Entropy: If we are getting dumb-luck false positives, it's expected to have a even distribution between the registers being xored with themselves (EAX, EBX, and ECX xored with themselves an equal amount of time). Even distribution is a sign that this is less likely to be code (even if there is a higher than dumb-luck ratio).

Example of Code:

XOR Code

Example of PDF:

XOR Non-Code

Example of Random:

XOR Random

###One-Byte Histogram:### There are statistically more common opcodes. MOV, PUSH, CALL, POP, CMP, and NOP account for more than half opcodes used. Regarding out-of-context byte analysis (not dissasembled) we also expect to see a lot of NULLs as well (usually as part of the operands, especially considering leading zero padding for large unsigned integers). Considering that this is not analysis on dissasembled code, the reliability isn't as high as other analysis, but this still provides value.

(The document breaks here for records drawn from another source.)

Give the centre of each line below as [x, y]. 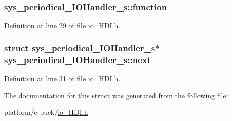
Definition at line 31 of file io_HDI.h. [62, 78]
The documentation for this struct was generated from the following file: [116, 95]
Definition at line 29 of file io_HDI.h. [62, 25]
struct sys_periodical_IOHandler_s [80, 48]
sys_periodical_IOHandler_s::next [78, 59]
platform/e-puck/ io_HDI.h [46, 112]
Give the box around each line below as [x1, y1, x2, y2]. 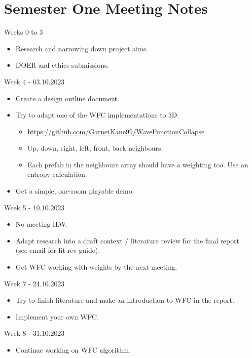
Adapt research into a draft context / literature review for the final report [15, 235, 239, 245]
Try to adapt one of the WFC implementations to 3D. [15, 110, 179, 120]
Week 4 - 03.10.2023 [4, 76, 65, 86]
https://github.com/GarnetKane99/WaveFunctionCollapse [27, 126, 205, 136]
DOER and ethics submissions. [15, 60, 109, 70]
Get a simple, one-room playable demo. [15, 186, 134, 196]
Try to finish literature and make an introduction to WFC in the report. [15, 295, 234, 305]
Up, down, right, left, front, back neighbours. [27, 143, 163, 153]
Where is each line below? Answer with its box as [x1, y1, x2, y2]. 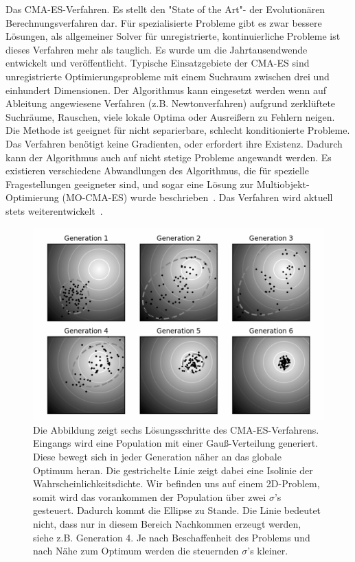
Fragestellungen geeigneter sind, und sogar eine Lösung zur [5, 176, 253, 191]
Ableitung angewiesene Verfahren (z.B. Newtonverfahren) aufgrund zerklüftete [5, 96, 336, 110]
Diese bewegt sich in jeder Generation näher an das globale [33, 449, 282, 464]
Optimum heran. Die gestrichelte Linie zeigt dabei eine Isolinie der [33, 463, 313, 477]
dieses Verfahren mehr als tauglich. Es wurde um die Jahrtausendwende [5, 42, 308, 56]
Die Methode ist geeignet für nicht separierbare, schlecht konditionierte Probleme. [5, 123, 350, 137]
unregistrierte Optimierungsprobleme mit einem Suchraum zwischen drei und [5, 69, 330, 83]
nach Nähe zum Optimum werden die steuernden [33, 543, 239, 558]

For the Linux (Mint 17) examples; all files from $PATH (lots of ELF executables) were analyzed together. For the Windows examples, a search for "Programs" was performed on the whole filesystem and used. For Windows and Linux, these were fresh installs. This was done to give a stronger baseline of what should be expected from this output (and how code and non-code should compare).

Example of Linux 32-bit:

Histogram

Example of Linux 64-bit:

Histogram

Example of Windows7 32-bit:

Histogram

Example of Windows7 64-bit:

Histogram

Example of Code:

Histogram

Example of PDF:

Histogram

Example of Random: Histogram

###Triple MOV (Working, but unfinished):### Not only is the MOV instruction very common, but we tend to see them grouped in chunks. This makes sense though, for example: We want to call a function and the function expects to see arguments on the stack (not uncommon), we usually must MOV these values to some registers before PUSHing them to the stack (this may be an argument for looking for consequtive PUSH's as well). In the case of this hueristic, we look for 3 MOV's in a row. Currently, this is the least reliable hueristic. It is also not very accurate; it currently doesn't take into account proper addressing and operand lengths of each variation of the MOV opcodes (it is currently a fuzzy guess). If reliability doesn't increase with an improvment on the addressing/operand sizing, then this hueristic will be removed.

Example of Code:

3MOVs

Example of PDF:

3MOVs

Example of Random:

3MOVs

###CALL/RET Balance (Finished):### CALL is an operation to essentially call a subroutine, when the code of the subroutine is done, the RET opcode is issued and control is returned to after the CALL was made. If we think about this, Every time we CALL a subroutine, we "mostly" expect a corresponding RET; we should see about as many CALLs as we see RETs. For whatever reason, we may see more CALLs than RETs for executable code, but to see more RETs than CALLs, this should be seen as unusual (non-code)

Example of Code:

CALLRET

Example of PDF:

CALLRET

Example of Random:

CALLRET

###POP->RET (Finished):### This is being seen as unreliable, as it is likely compiler dependent. However, I have noticed that it is at least somewhat common for RETs to be often preceded by POPs...So I count them.

Example of Code:

POPRET

Example of PDF:

POPRET

Example of Random:

POPRET

###(CMP | TEST) -> (Jcc | MOVcc) (Not Started):### This hueristic will take me some time (due to many variations), however, this is likely one of the most reliable (consistent and not compiler dependent) hueristics. It is common for a program to need to do conditional jumps (and sometimes conditional MOVs occur). Before doing a conditional operation, what do we need to do? We need to use an operation that somehow sets important EFLAGS bits (most commonly CMP and TEST).